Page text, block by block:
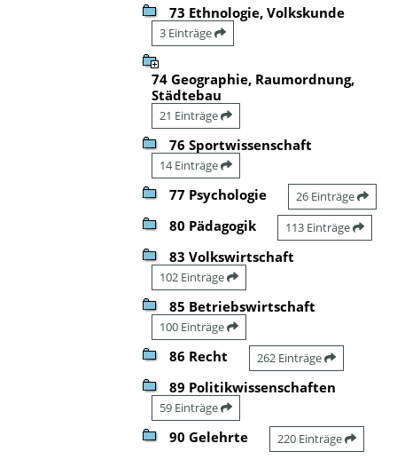
73 Ethnologie, Volkskunde
3 Einträge
74 Geographie, Raumordnung,
Städtebau
21 Einträge
76 Sportwissenschaft
14 Einträge
77 Psychologie 26 Einträge
80 Pädagogik 113 Einträge
83 Volkswirtschaft
102 Einträge
85 Betriebswirtschaft
100 Einträge
86 Recht 262 Einträge
89 Politikwissenschaften
59 Einträge
90 Gelehrte 220 Einträge
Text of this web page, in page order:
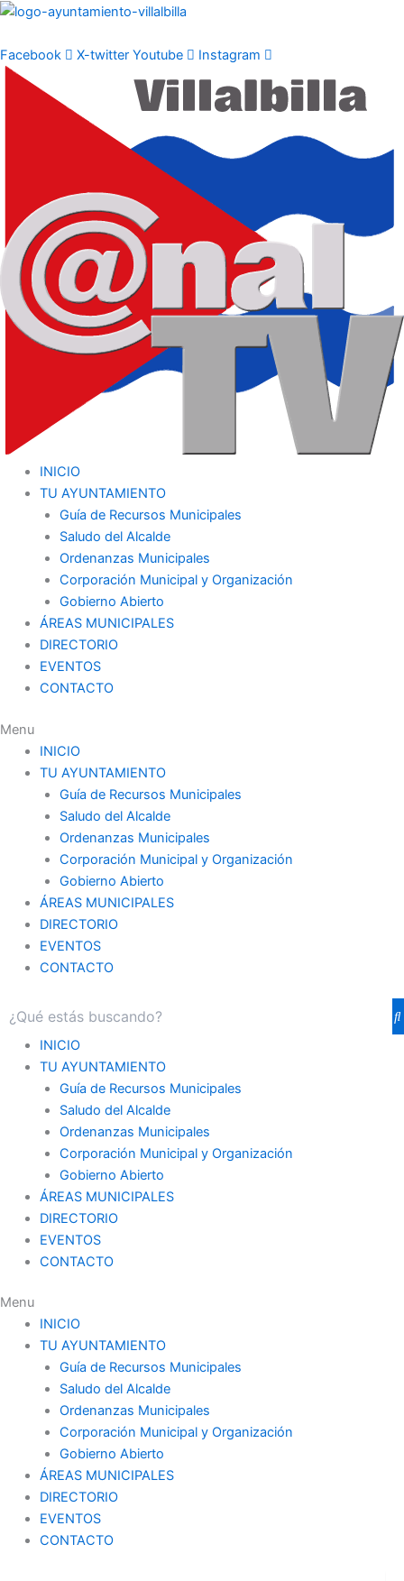
Ir
contenido
Facebook X-twitter Youtube Instagram
INICIO
TU AYUNTAMIENTO
Guía de Recursos Municipales
Saludo del Alcalde
Ordenanzas Municipales
Corporación Municipal y Organización
Gobierno Abierto
ÁREAS MUNICIPALES
DIRECTORIO
EVENTOS
CONTACTO
Menu
INICIO
TU AYUNTAMIENTO
Guía de Recursos Municipales
Saludo del Alcalde
Ordenanzas Municipales
Corporación Municipal y Organización
Gobierno Abierto
ÁREAS MUNICIPALES
DIRECTORIO
EVENTOS
CONTACTO
INICIO
TU AYUNTAMIENTO
Guía de Recursos Municipales
Saludo del Alcalde
Ordenanzas Municipales
Corporación Municipal y Organización
Gobierno Abierto
ÁREAS MUNICIPALES
DIRECTORIO
EVENTOS
CONTACTO
Menu
INICIO
TU AYUNTAMIENTO
Guía de Recursos Municipales
Saludo del Alcalde
Ordenanzas Municipales
Corporación Municipal y Organización
Gobierno Abierto
ÁREAS MUNICIPALES
DIRECTORIO
EVENTOS
CONTACTO

What this task involves: The entries above need to be transcribed word for word, and the pictures stay out.

Solution for this problem:
Page text, block by block:
73 Ethnologie, Volkskunde
3 Einträge
74 Geographie, Raumordnung,
Städtebau
21 Einträge
76 Sportwissenschaft
14 Einträge
77 Psychologie 26 Einträge
80 Pädagogik 113 Einträge
83 Volkswirtschaft
102 Einträge
85 Betriebswirtschaft
100 Einträge
86 Recht 262 Einträge
89 Politikwissenschaften
59 Einträge
90 Gelehrte 220 Einträge
Text of this web page, in page order:
Ir
contenido
Facebook X-twitter Youtube Instagram
INICIO
TU AYUNTAMIENTO
Guía de Recursos Municipales
Saludo del Alcalde
Ordenanzas Municipales
Corporación Municipal y Organización
Gobierno Abierto
ÁREAS MUNICIPALES
DIRECTORIO
EVENTOS
CONTACTO
Menu
INICIO
TU AYUNTAMIENTO
Guía de Recursos Municipales
Saludo del Alcalde
Ordenanzas Municipales
Corporación Municipal y Organización
Gobierno Abierto
ÁREAS MUNICIPALES
DIRECTORIO
EVENTOS
CONTACTO
INICIO
TU AYUNTAMIENTO
Guía de Recursos Municipales
Saludo del Alcalde
Ordenanzas Municipales
Corporación Municipal y Organización
Gobierno Abierto
ÁREAS MUNICIPALES
DIRECTORIO
EVENTOS
CONTACTO
Menu
INICIO
TU AYUNTAMIENTO
Guía de Recursos Municipales
Saludo del Alcalde
Ordenanzas Municipales
Corporación Municipal y Organización
Gobierno Abierto
ÁREAS MUNICIPALES
DIRECTORIO
EVENTOS
CONTACTO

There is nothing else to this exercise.